Work task
Each entry below is to be duplicated precisely.

Record excerpts
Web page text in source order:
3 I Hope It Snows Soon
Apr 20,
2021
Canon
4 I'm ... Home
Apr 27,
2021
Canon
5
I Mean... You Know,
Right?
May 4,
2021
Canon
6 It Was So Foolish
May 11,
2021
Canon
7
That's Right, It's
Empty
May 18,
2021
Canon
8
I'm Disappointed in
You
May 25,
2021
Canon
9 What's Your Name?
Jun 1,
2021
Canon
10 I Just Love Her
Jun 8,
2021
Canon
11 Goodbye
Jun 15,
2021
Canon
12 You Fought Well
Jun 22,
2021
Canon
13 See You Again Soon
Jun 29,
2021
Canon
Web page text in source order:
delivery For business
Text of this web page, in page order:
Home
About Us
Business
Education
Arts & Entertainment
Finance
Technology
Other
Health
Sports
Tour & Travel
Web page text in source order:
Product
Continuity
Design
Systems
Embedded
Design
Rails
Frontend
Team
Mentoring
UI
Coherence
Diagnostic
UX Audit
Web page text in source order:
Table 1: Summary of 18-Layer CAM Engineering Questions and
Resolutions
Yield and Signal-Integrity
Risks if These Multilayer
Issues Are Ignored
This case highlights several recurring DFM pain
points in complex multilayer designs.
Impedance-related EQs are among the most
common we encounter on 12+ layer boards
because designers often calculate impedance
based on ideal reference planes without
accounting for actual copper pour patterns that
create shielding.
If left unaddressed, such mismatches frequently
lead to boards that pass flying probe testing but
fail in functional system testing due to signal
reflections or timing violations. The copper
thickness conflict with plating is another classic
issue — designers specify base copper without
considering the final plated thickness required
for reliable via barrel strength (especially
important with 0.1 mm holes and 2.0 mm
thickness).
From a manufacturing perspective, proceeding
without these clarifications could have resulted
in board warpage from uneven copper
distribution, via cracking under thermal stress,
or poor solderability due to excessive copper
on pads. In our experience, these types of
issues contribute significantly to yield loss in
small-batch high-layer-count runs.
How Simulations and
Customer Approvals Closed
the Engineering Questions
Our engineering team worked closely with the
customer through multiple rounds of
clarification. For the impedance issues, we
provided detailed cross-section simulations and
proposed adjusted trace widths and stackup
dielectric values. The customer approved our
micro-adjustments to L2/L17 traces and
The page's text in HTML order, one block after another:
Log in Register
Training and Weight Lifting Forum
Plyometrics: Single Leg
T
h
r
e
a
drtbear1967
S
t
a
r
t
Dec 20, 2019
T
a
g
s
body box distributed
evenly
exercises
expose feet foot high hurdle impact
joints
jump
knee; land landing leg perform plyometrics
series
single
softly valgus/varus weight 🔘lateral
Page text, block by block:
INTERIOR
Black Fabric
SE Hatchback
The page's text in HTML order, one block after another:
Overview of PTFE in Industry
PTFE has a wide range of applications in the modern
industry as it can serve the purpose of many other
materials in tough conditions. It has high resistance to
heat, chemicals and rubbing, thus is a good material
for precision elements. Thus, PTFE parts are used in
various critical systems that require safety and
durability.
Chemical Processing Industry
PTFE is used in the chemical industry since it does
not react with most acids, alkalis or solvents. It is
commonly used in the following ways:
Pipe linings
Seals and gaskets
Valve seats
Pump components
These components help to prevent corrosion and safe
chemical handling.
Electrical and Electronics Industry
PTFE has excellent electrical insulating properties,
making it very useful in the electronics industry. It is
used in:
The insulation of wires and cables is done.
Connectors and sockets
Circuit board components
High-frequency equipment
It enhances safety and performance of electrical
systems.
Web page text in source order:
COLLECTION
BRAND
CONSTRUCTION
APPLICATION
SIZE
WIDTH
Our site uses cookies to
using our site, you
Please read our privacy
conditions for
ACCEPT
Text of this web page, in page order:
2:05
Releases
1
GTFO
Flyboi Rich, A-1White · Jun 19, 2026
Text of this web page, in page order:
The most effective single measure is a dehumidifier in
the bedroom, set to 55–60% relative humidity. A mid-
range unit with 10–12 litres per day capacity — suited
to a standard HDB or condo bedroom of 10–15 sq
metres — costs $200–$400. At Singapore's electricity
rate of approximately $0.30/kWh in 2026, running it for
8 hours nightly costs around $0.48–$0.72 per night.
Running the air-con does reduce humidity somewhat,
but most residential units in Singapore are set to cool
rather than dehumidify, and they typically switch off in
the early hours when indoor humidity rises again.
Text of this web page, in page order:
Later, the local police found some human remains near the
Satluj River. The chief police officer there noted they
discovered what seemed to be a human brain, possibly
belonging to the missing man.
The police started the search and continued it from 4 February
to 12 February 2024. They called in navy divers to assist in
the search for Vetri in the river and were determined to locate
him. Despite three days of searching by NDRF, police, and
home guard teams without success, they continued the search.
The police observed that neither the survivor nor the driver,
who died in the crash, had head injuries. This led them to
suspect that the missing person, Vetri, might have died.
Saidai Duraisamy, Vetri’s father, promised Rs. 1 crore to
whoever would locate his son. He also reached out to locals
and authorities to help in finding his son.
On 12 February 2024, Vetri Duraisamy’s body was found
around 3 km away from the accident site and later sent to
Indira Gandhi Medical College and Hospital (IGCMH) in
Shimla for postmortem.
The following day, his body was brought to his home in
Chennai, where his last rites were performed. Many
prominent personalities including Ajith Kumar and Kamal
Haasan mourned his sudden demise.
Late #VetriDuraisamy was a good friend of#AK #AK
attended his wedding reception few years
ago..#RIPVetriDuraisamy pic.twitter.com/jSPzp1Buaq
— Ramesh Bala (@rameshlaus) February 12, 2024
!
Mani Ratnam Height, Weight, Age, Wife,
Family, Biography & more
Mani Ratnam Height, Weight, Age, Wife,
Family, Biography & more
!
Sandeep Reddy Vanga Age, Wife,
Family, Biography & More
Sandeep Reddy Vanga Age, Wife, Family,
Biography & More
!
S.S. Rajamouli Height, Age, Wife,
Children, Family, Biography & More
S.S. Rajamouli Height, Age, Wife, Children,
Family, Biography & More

Written response
Web page text in source order:
3 I Hope It Snows Soon
Apr 20,
2021
Canon
4 I'm ... Home
Apr 27,
2021
Canon
5
I Mean... You Know,
Right?
May 4,
2021
Canon
6 It Was So Foolish
May 11,
2021
Canon
7
That's Right, It's
Empty
May 18,
2021
Canon
8
I'm Disappointed in
You
May 25,
2021
Canon
9 What's Your Name?
Jun 1,
2021
Canon
10 I Just Love Her
Jun 8,
2021
Canon
11 Goodbye
Jun 15,
2021
Canon
12 You Fought Well
Jun 22,
2021
Canon
13 See You Again Soon
Jun 29,
2021
Canon
Web page text in source order:
delivery For business
Text of this web page, in page order:
Home
About Us
Business
Education
Arts & Entertainment
Finance
Technology
Other
Health
Sports
Tour & Travel
Web page text in source order:
Product
Continuity
Design
Systems
Embedded
Design
Rails
Frontend
Team
Mentoring
UI
Coherence
Diagnostic
UX Audit
Web page text in source order:
Table 1: Summary of 18-Layer CAM Engineering Questions and
Resolutions
Yield and Signal-Integrity
Risks if These Multilayer
Issues Are Ignored
This case highlights several recurring DFM pain
points in complex multilayer designs.
Impedance-related EQs are among the most
common we encounter on 12+ layer boards
because designers often calculate impedance
based on ideal reference planes without
accounting for actual copper pour patterns that
create shielding.
If left unaddressed, such mismatches frequently
lead to boards that pass flying probe testing but
fail in functional system testing due to signal
reflections or timing violations. The copper
thickness conflict with plating is another classic
issue — designers specify base copper without
considering the final plated thickness required
for reliable via barrel strength (especially
important with 0.1 mm holes and 2.0 mm
thickness).
From a manufacturing perspective, proceeding
without these clarifications could have resulted
in board warpage from uneven copper
distribution, via cracking under thermal stress,
or poor solderability due to excessive copper
on pads. In our experience, these types of
issues contribute significantly to yield loss in
small-batch high-layer-count runs.
How Simulations and
Customer Approvals Closed
the Engineering Questions
Our engineering team worked closely with the
customer through multiple rounds of
clarification. For the impedance issues, we
provided detailed cross-section simulations and
proposed adjusted trace widths and stackup
dielectric values. The customer approved our
micro-adjustments to L2/L17 traces and
The page's text in HTML order, one block after another:
Log in Register
Training and Weight Lifting Forum
Plyometrics: Single Leg
T
h
r
e
a
drtbear1967
S
t
a
r
t
Dec 20, 2019
T
a
g
s
body box distributed
evenly
exercises
expose feet foot high hurdle impact
joints
jump
knee; land landing leg perform plyometrics
series
single
softly valgus/varus weight 🔘lateral
Page text, block by block:
INTERIOR
Black Fabric
SE Hatchback
The page's text in HTML order, one block after another:
Overview of PTFE in Industry
PTFE has a wide range of applications in the modern
industry as it can serve the purpose of many other
materials in tough conditions. It has high resistance to
heat, chemicals and rubbing, thus is a good material
for precision elements. Thus, PTFE parts are used in
various critical systems that require safety and
durability.
Chemical Processing Industry
PTFE is used in the chemical industry since it does
not react with most acids, alkalis or solvents. It is
commonly used in the following ways:
Pipe linings
Seals and gaskets
Valve seats
Pump components
These components help to prevent corrosion and safe
chemical handling.
Electrical and Electronics Industry
PTFE has excellent electrical insulating properties,
making it very useful in the electronics industry. It is
used in:
The insulation of wires and cables is done.
Connectors and sockets
Circuit board components
High-frequency equipment
It enhances safety and performance of electrical
systems.
Web page text in source order:
COLLECTION
BRAND
CONSTRUCTION
APPLICATION
SIZE
WIDTH
Our site uses cookies to
using our site, you
Please read our privacy
conditions for
ACCEPT
Text of this web page, in page order:
2:05
Releases
1
GTFO
Flyboi Rich, A-1White · Jun 19, 2026
Text of this web page, in page order:
The most effective single measure is a dehumidifier in
the bedroom, set to 55–60% relative humidity. A mid-
range unit with 10–12 litres per day capacity — suited
to a standard HDB or condo bedroom of 10–15 sq
metres — costs $200–$400. At Singapore's electricity
rate of approximately $0.30/kWh in 2026, running it for
8 hours nightly costs around $0.48–$0.72 per night.
Running the air-con does reduce humidity somewhat,
but most residential units in Singapore are set to cool
rather than dehumidify, and they typically switch off in
the early hours when indoor humidity rises again.
Text of this web page, in page order:
Later, the local police found some human remains near the
Satluj River. The chief police officer there noted they
discovered what seemed to be a human brain, possibly
belonging to the missing man.
The police started the search and continued it from 4 February
to 12 February 2024. They called in navy divers to assist in
the search for Vetri in the river and were determined to locate
him. Despite three days of searching by NDRF, police, and
home guard teams without success, they continued the search.
The police observed that neither the survivor nor the driver,
who died in the crash, had head injuries. This led them to
suspect that the missing person, Vetri, might have died.
Saidai Duraisamy, Vetri’s father, promised Rs. 1 crore to
whoever would locate his son. He also reached out to locals
and authorities to help in finding his son.
On 12 February 2024, Vetri Duraisamy’s body was found
around 3 km away from the accident site and later sent to
Indira Gandhi Medical College and Hospital (IGCMH) in
Shimla for postmortem.
The following day, his body was brought to his home in
Chennai, where his last rites were performed. Many
prominent personalities including Ajith Kumar and Kamal
Haasan mourned his sudden demise.
Late #VetriDuraisamy was a good friend of#AK #AK
attended his wedding reception few years
ago..#RIPVetriDuraisamy pic.twitter.com/jSPzp1Buaq
— Ramesh Bala (@rameshlaus) February 12, 2024
!
Mani Ratnam Height, Weight, Age, Wife,
Family, Biography & more
Mani Ratnam Height, Weight, Age, Wife,
Family, Biography & more
!
Sandeep Reddy Vanga Age, Wife,
Family, Biography & More
Sandeep Reddy Vanga Age, Wife, Family,
Biography & More
!
S.S. Rajamouli Height, Age, Wife,
Children, Family, Biography & More
S.S. Rajamouli Height, Age, Wife, Children,
Family, Biography & More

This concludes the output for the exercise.